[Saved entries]
....................
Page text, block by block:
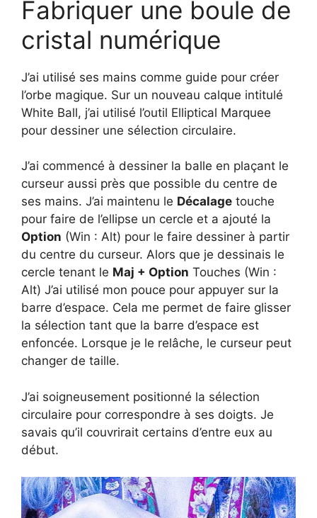
Fabriquer une boule de
cristal numérique
J’ai utilisé ses mains comme guide pour créer
l’orbe magique. Sur un nouveau calque intitulé
White Ball, j’ai utilisé l’outil Elliptical Marquee
pour dessiner une sélection circulaire.
J’ai commencé à dessiner la balle en plaçant le
curseur aussi près que possible du centre de
ses mains. J’ai maintenu le Décalage touche
pour faire de l’ellipse un cercle et a ajouté la
Option (Win : Alt) pour le faire dessiner à partir
du centre du curseur. Alors que je dessinais le
cercle tenant le Maj + Option Touches (Win :
Alt) J’ai utilisé mon pouce pour appuyer sur la
barre d’espace. Cela me permet de faire glisser
la sélection tant que la barre d’espace est
enfoncée. Lorsque je le relâche, le curseur peut
changer de taille.
J’ai soigneusement positionné la sélection
circulaire pour correspondre à ses doigts. Je
savais qu’il couvrirait certains d’entre eux au
début.
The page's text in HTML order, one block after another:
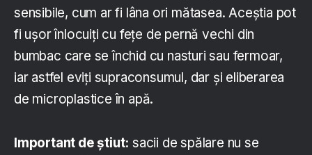
sensibile, cum ar fi lâna ori mătasea. Aceștia pot
fi ușor înlocuiți cu fețe de pernă vechi din
bumbac care se închid cu nasturi sau fermoar,
iar astfel eviți supraconsumul, dar și eliberarea
de microplastice în apă.
Important de știut: sacii de spălare nu se
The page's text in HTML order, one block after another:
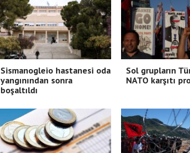
Sismanogleio hastanesi oda
yangınından sonra
boşaltıldı
Sol grupların
NATO karşıtı
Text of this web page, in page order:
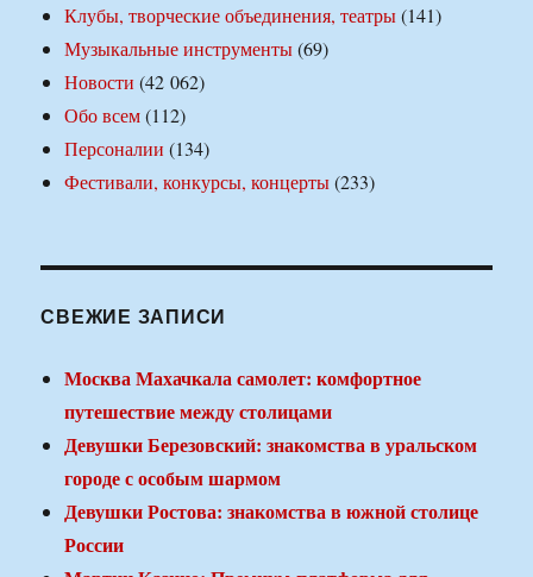
Клубы, творческие объединения, театры(141)
Музыкальные инструменты(69)
Новости (42 062)
Обо всем(112)
Персоналии (134)
Фестивали, конкурсы, концерты(233)
СВЕЖИЕ ЗАПИСИ
Москва Махачкала самолет: комфортное
путешествие между столицами
Девушки Березовский: знакомства в уральском
городе с особым шармом
Девушки Ростова: знакомства в южной столице
России
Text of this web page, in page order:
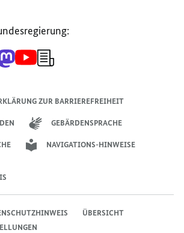
Zum
Mastodon-
Zum
YouTube-Anmeldung
ZUR BARRIEREFREIHEIT
GEBÄRDENSPRACHE
NAVIGATIONS-HINWEISE
ÜBERSICHT
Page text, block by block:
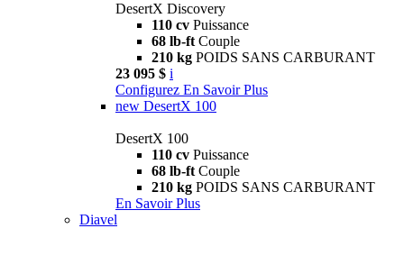
DesertX Discovery
110 cv Puissance
68 lb-ft Couple
210 kg POIDS SANS CARBURANT
23 095 $ i
Configurez En Savoir Plus
new DesertX 100
DesertX 100
110 cv Puissance
68 lb-ft Couple
210 kg POIDS SANS CARBURANT
En Savoir Plus
Diavel
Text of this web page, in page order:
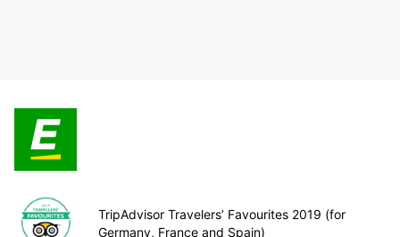
TripAdvisor Travelers’ Favourites 2019 (for
Germany, France and Spain)
....................
• [YOUR OBJECTIVE]: The answer must be an exact copy of the lines from the start of the records above through the line containing "changer de taille.", with no pictures in it.

• [ANSWER FOR THIS EXERCISE]:
Page text, block by block:
Fabriquer une boule de
cristal numérique
J’ai utilisé ses mains comme guide pour créer
l’orbe magique. Sur un nouveau calque intitulé
White Ball, j’ai utilisé l’outil Elliptical Marquee
pour dessiner une sélection circulaire.
J’ai commencé à dessiner la balle en plaçant le
curseur aussi près que possible du centre de
ses mains. J’ai maintenu le Décalage touche
pour faire de l’ellipse un cercle et a ajouté la
Option (Win : Alt) pour le faire dessiner à partir
du centre du curseur. Alors que je dessinais le
cercle tenant le Maj + Option Touches (Win :
Alt) J’ai utilisé mon pouce pour appuyer sur la
barre d’espace. Cela me permet de faire glisser
la sélection tant que la barre d’espace est
enfoncée. Lorsque je le relâche, le curseur peut
changer de taille.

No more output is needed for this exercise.